====== INFORMATION SHOWN
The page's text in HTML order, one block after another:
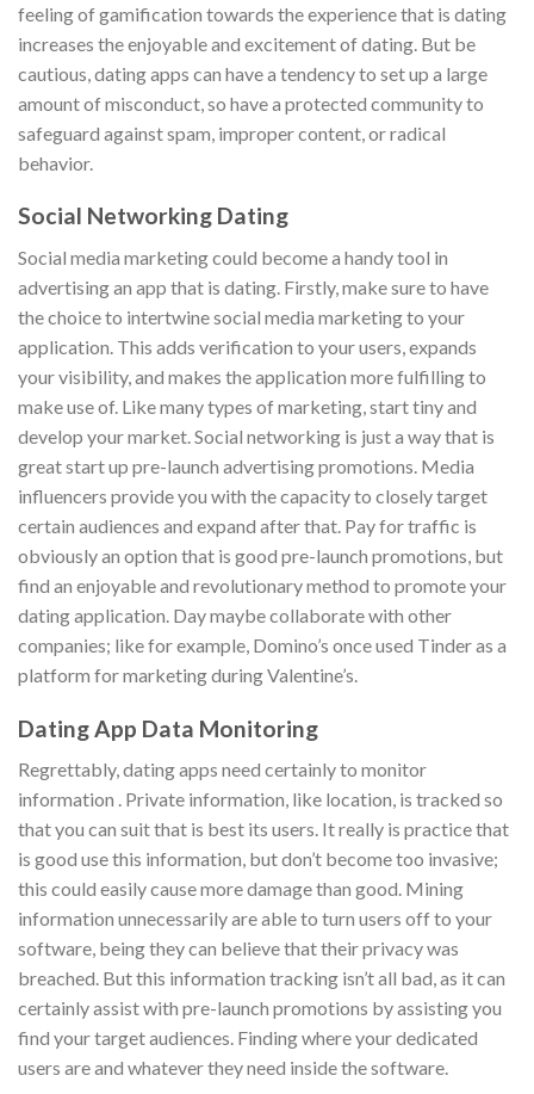
feeling of gamification towards the experience that is dating
increases the enjoyable and excitement of dating. But be
cautious, dating apps can have a tendency to set up a large
amount of misconduct, so have a protected community to
safeguard against spam, improper content, or radical
behavior.
Social Networking Dating
Social media marketing could become a handy tool in
advertising an app that is dating. Firstly, make sure to have
the choice to intertwine social media marketing to your
application. This adds verification to your users, expands
your visibility, and makes the application more fulfilling to
make use of. Like many types of marketing, start tiny and
develop your market. Social networking is just a way that is
great start up pre-launch advertising promotions. Media
influencers provide you with the capacity to closely target
certain audiences and expand after that. Pay for traffic is
obviously an option that is good pre-launch promotions, but
find an enjoyable and revolutionary method to promote your
dating application. Day maybe collaborate with other
companies; like for example, Domino’s once used Tinder as a
platform for marketing during Valentine’s.
Dating App Data Monitoring
Regrettably, dating apps need certainly to monitor
information . Private information, like location, is tracked so
that you can suit that is best its users. It really is practice that
is good use this information, but don’t become too invasive;
this could easily cause more damage than good. Mining
information unnecessarily are able to turn users off to your
software, being they can believe that their privacy was
breached. But this information tracking isn’t all bad, as it can
certainly assist with pre-launch promotions by assisting you
find your target audiences. Finding where your dedicated
users are and whatever they need inside the software.
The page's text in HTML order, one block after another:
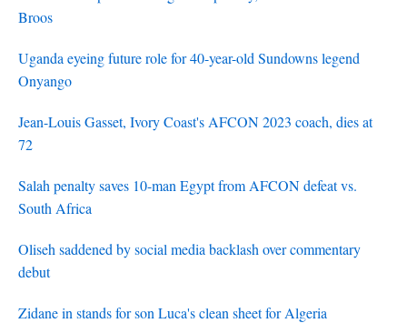
Broos
Uganda eyeing future role for 40-year-old Sundowns legend
Onyango
Jean-Louis Gasset, Ivory Coast's AFCON 2023 coach, dies at
72
Salah penalty saves 10-man Egypt from AFCON defeat vs.
South Africa
Oliseh saddened by social media backlash over commentary
debut
Zidane in stands for son Luca's clean sheet for Algeria
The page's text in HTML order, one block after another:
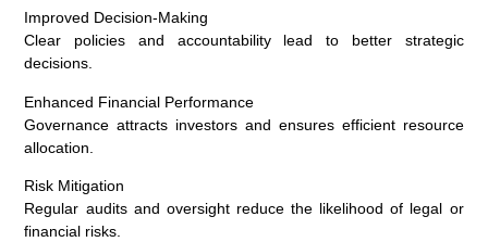
Improved Decision-Making
Clear policies and accountability lead to better strategic
decisions.
Enhanced Financial Performance
Governance attracts investors and ensures efficient resource
allocation.
Risk Mitigation
Regular audits and oversight reduce the likelihood of legal or
financial risks.
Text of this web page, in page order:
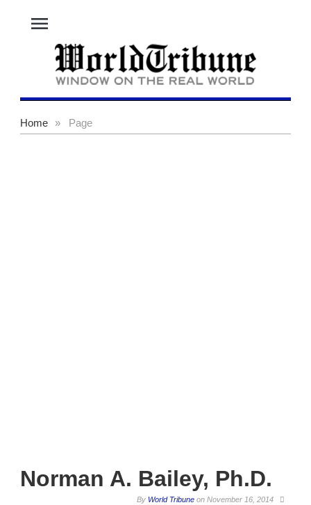
menu
Home » Page
Norman A. Bailey, Ph.D.
By World Tribune on November 16, 2014
============
◆ **DIRECTIONS**:
Images are not wanted in the copy. Please print the material above exactly.

◆ **SOLUTION**:
The page's text in HTML order, one block after another:
feeling of gamification towards the experience that is dating
increases the enjoyable and excitement of dating. But be
cautious, dating apps can have a tendency to set up a large
amount of misconduct, so have a protected community to
safeguard against spam, improper content, or radical
behavior.
Social Networking Dating
Social media marketing could become a handy tool in
advertising an app that is dating. Firstly, make sure to have
the choice to intertwine social media marketing to your
application. This adds verification to your users, expands
your visibility, and makes the application more fulfilling to
make use of. Like many types of marketing, start tiny and
develop your market. Social networking is just a way that is
great start up pre-launch advertising promotions. Media
influencers provide you with the capacity to closely target
certain audiences and expand after that. Pay for traffic is
obviously an option that is good pre-launch promotions, but
find an enjoyable and revolutionary method to promote your
dating application. Day maybe collaborate with other
companies; like for example, Domino’s once used Tinder as a
platform for marketing during Valentine’s.
Dating App Data Monitoring
Regrettably, dating apps need certainly to monitor
information . Private information, like location, is tracked so
that you can suit that is best its users. It really is practice that
is good use this information, but don’t become too invasive;
this could easily cause more damage than good. Mining
information unnecessarily are able to turn users off to your
software, being they can believe that their privacy was
breached. But this information tracking isn’t all bad, as it can
certainly assist with pre-launch promotions by assisting you
find your target audiences. Finding where your dedicated
users are and whatever they need inside the software.
The page's text in HTML order, one block after another:
Broos
Uganda eyeing future role for 40-year-old Sundowns legend
Onyango
Jean-Louis Gasset, Ivory Coast's AFCON 2023 coach, dies at
72
Salah penalty saves 10-man Egypt from AFCON defeat vs.
South Africa
Oliseh saddened by social media backlash over commentary
debut
Zidane in stands for son Luca's clean sheet for Algeria
The page's text in HTML order, one block after another:
Improved Decision-Making
Clear policies and accountability lead to better strategic
decisions.
Enhanced Financial Performance
Governance attracts investors and ensures efficient resource
allocation.
Risk Mitigation
Regular audits and oversight reduce the likelihood of legal or
financial risks.
Text of this web page, in page order:
menu
Home » Page
Norman A. Bailey, Ph.D.
By World Tribune on November 16, 2014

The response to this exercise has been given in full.